DATA PROVIDED Block Start

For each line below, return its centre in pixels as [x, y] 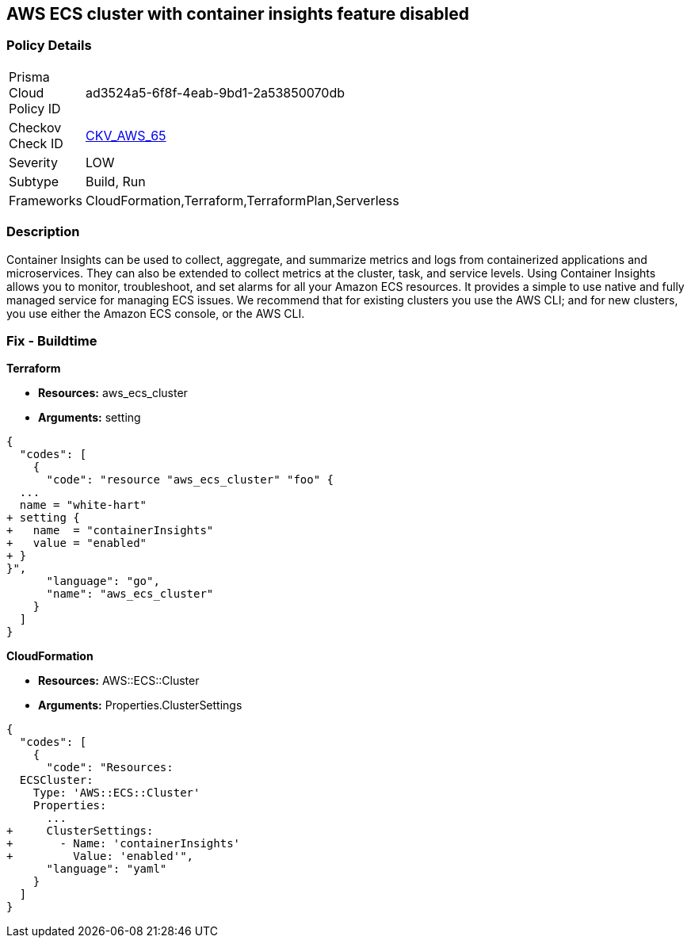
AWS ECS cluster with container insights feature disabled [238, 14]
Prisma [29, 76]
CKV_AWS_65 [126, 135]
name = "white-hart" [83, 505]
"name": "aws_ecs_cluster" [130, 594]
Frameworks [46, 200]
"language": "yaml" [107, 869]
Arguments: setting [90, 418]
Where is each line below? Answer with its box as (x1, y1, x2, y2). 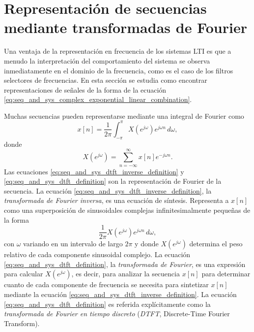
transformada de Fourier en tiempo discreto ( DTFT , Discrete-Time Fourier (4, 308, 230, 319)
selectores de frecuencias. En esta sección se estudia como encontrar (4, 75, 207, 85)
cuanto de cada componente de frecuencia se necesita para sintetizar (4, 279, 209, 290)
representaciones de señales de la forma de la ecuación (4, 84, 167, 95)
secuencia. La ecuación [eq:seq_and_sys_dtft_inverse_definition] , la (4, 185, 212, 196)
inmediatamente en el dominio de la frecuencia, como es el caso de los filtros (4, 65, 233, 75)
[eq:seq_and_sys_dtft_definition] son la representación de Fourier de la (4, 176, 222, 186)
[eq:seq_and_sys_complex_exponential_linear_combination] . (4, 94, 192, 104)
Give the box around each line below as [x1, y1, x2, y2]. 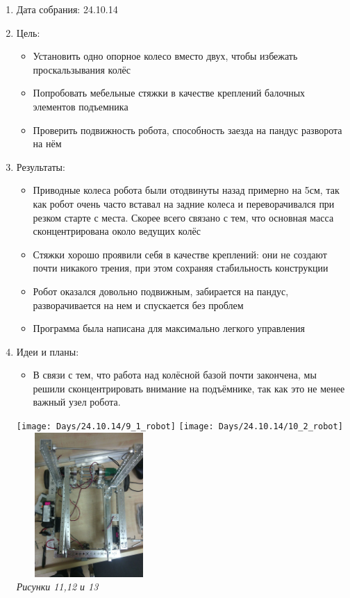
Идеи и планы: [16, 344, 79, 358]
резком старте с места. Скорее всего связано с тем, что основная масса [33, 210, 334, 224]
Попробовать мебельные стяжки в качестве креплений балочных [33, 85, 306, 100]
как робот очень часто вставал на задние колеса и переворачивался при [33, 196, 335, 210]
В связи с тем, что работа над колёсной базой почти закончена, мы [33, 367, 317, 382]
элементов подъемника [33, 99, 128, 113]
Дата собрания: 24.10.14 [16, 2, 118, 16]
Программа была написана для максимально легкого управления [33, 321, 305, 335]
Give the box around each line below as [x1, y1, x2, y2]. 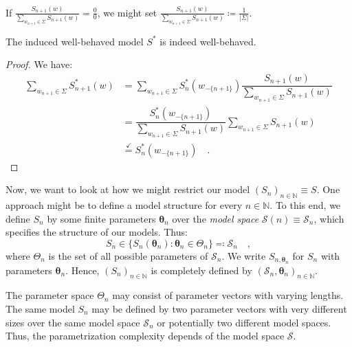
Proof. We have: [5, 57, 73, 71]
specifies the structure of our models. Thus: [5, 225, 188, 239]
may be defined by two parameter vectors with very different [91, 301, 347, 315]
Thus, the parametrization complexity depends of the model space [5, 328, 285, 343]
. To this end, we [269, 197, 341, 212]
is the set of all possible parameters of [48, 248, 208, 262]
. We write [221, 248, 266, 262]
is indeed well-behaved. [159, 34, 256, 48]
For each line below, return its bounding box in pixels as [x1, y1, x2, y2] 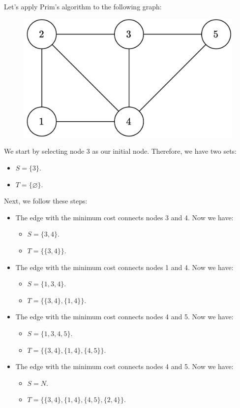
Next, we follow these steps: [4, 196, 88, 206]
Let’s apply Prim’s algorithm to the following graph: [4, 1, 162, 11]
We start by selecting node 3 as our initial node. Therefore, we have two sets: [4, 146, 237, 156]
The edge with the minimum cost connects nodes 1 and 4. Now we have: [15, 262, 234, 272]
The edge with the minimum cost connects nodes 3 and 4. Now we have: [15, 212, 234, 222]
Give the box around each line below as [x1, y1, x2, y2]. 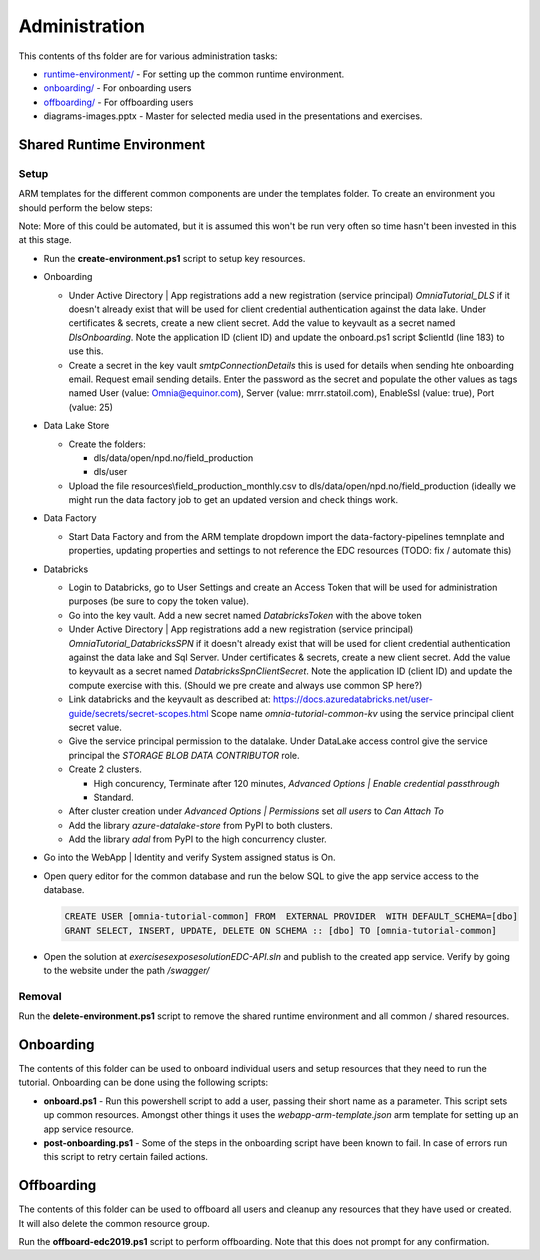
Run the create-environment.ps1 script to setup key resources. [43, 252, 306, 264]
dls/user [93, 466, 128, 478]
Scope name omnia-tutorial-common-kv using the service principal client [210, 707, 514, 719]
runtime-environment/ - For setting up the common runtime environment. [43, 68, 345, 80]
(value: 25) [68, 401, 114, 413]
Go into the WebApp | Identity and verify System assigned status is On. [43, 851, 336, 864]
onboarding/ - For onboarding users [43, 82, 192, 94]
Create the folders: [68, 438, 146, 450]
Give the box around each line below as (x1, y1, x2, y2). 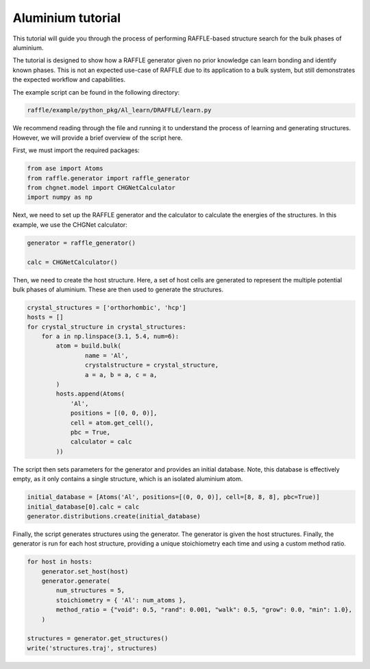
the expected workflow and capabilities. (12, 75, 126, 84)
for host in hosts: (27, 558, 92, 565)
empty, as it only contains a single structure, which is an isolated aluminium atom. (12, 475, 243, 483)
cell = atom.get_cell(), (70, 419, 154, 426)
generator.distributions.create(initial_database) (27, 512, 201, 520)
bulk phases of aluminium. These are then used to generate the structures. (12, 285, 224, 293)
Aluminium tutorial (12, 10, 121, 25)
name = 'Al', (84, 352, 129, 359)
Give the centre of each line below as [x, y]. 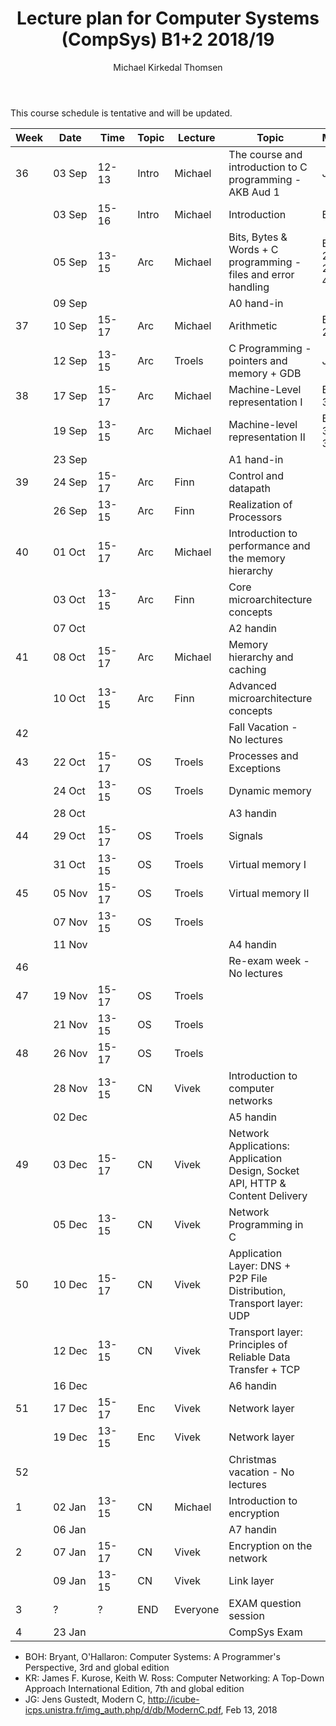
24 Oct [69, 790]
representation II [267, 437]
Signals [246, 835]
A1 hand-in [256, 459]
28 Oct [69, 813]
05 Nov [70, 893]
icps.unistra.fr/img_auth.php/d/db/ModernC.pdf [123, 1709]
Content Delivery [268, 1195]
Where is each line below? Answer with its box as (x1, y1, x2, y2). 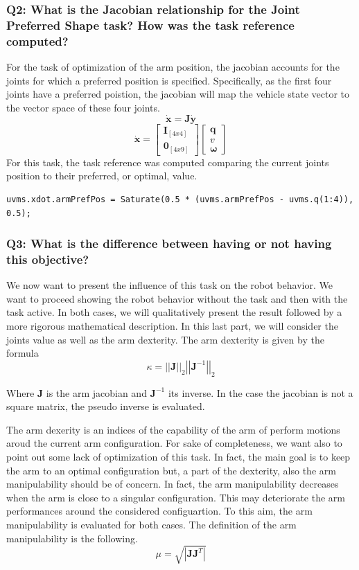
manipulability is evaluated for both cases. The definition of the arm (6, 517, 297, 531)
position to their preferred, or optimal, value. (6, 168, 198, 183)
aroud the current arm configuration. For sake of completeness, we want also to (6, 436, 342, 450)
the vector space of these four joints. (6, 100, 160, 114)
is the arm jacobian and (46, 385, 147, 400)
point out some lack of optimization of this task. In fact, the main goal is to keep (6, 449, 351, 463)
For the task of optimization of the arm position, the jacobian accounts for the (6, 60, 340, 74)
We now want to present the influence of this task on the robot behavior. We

DATA PROVIDED Block End

Every line above must be printed again exactly, pictures excluded.

For each line below, return its centre in pixels as [x, y] 
AWS ECS cluster with container insights feature disabled [238, 14]
Prisma [29, 76]
CKV_AWS_65 [126, 135]
name = "white-hart" [83, 505]
"name": "aws_ecs_cluster" [130, 594]
Frameworks [46, 200]
"language": "yaml" [107, 869]
Arguments: setting [90, 418]
Where is each line below? Answer with its box as (x1, y1, x2, y2). 
transformada de Fourier en tiempo discreto ( DTFT , Discrete-Time Fourier (4, 308, 230, 319)
selectores de frecuencias. En esta sección se estudia como encontrar (4, 75, 207, 85)
cuanto de cada componente de frecuencia se necesita para sintetizar (4, 279, 209, 290)
representaciones de señales de la forma de la ecuación (4, 84, 167, 95)
secuencia. La ecuación [eq:seq_and_sys_dtft_inverse_definition] , la (4, 185, 212, 196)
inmediatamente en el dominio de la frecuencia, como es el caso de los filtros (4, 65, 233, 75)
[eq:seq_and_sys_dtft_definition] son la representación de Fourier de la (4, 176, 222, 186)
[eq:seq_and_sys_complex_exponential_linear_combination] . (4, 94, 192, 104)
Give the box around each line below as [x1, y1, x2, y2]. 
Идеи и планы: [16, 344, 79, 358]
резком старте с места. Скорее всего связано с тем, что основная масса [33, 210, 334, 224]
Попробовать мебельные стяжки в качестве креплений балочных [33, 85, 306, 100]
как робот очень часто вставал на задние колеса и переворачивался при [33, 196, 335, 210]
В связи с тем, что работа над колёсной базой почти закончена, мы [33, 367, 317, 382]
элементов подъемника [33, 99, 128, 113]
Дата собрания: 24.10.14 [16, 2, 118, 16]
Программа была написана для максимально легкого управления [33, 321, 305, 335]
Give the box around each line below as [x1, y1, x2, y2]. 
Proof. We have: [5, 57, 73, 71]
specifies the structure of our models. Thus: [5, 225, 188, 239]
may be defined by two parameter vectors with very different [91, 301, 347, 315]
Thus, the parametrization complexity depends of the model space [5, 328, 285, 343]
. To this end, we [269, 197, 341, 212]
is the set of all possible parameters of [48, 248, 208, 262]
. We write [221, 248, 266, 262]
is indeed well-behaved. [159, 34, 256, 48]
For each line below, return its bounding box in pixels as [x1, y1, x2, y2] 
Next, we follow these steps: [4, 196, 88, 206]
Let’s apply Prim’s algorithm to the following graph: [4, 1, 162, 11]
We start by selecting node 3 as our initial node. Therefore, we have two sets: [4, 146, 237, 156]
The edge with the minimum cost connects nodes 1 and 4. Now we have: [15, 262, 234, 272]
The edge with the minimum cost connects nodes 3 and 4. Now we have: [15, 212, 234, 222]
Give the box around each line below as [x1, y1, x2, y2]. 
Run the create-environment.ps1 script to setup key resources. [43, 252, 306, 264]
dls/user [93, 466, 128, 478]
Scope name omnia-tutorial-common-kv using the service principal client [210, 707, 514, 719]
runtime-environment/ - For setting up the common runtime environment. [43, 68, 345, 80]
(value: 25) [68, 401, 114, 413]
Go into the WebApp | Identity and verify System assigned status is On. [43, 851, 336, 864]
onboarding/ - For onboarding users [43, 82, 192, 94]
Create the folders: [68, 438, 146, 450]
Give the box around each line below as (x1, y1, x2, y2). 
the expected workflow and capabilities. (12, 75, 126, 84)
for host in hosts: (27, 558, 92, 565)
empty, as it only contains a single structure, which is an isolated aluminium atom. (12, 475, 243, 483)
cell = atom.get_cell(), (70, 419, 154, 426)
generator.distributions.create(initial_database) (27, 512, 201, 520)
bulk phases of aluminium. These are then used to generate the structures. (12, 285, 224, 293)
Aluminium tutorial (12, 10, 121, 25)
name = 'Al', (84, 352, 129, 359)
Give the centre of each line below as [x, y]. 
24 Oct [69, 790]
representation II [267, 437]
Signals [246, 835]
A1 hand-in [256, 459]
28 Oct [69, 813]
05 Nov [70, 893]
icps.unistra.fr/img_auth.php/d/db/ModernC.pdf [123, 1709]
Content Delivery [268, 1195]
Where is each line below? Answer with its box as (x1, y1, x2, y2). 
manipulability is evaluated for both cases. The definition of the arm (6, 517, 297, 531)
position to their preferred, or optimal, value. (6, 168, 198, 183)
aroud the current arm configuration. For sake of completeness, we want also to (6, 436, 342, 450)
the vector space of these four joints. (6, 100, 160, 114)
is the arm jacobian and (46, 385, 147, 400)
point out some lack of optimization of this task. In fact, the main goal is to keep (6, 449, 351, 463)
For the task of optimization of the arm position, the jacobian accounts for the (6, 60, 340, 74)
We now want to present the influence of this task on the robot behavior. We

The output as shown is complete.